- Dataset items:
▼
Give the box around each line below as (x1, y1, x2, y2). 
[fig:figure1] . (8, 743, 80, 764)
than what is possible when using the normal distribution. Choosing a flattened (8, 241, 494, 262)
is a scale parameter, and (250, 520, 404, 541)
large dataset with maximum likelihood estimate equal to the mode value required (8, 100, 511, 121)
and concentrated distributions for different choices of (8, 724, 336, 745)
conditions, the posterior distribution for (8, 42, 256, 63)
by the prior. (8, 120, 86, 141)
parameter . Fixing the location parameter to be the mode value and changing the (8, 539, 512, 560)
▲
- About this task: From the first line of the data through the line with "by the prior. (8, 120, 86, 141)", quote each line exactly and add nothing else.

- Problem solution:
Give the box around each line below as (x1, y1, x2, y2). 
[fig:figure1] . (8, 743, 80, 764)
than what is possible when using the normal distribution. Choosing a flattened (8, 241, 494, 262)
is a scale parameter, and (250, 520, 404, 541)
large dataset with maximum likelihood estimate equal to the mode value required (8, 100, 511, 121)
and concentrated distributions for different choices of (8, 724, 336, 745)
conditions, the posterior distribution for (8, 42, 256, 63)
by the prior. (8, 120, 86, 141)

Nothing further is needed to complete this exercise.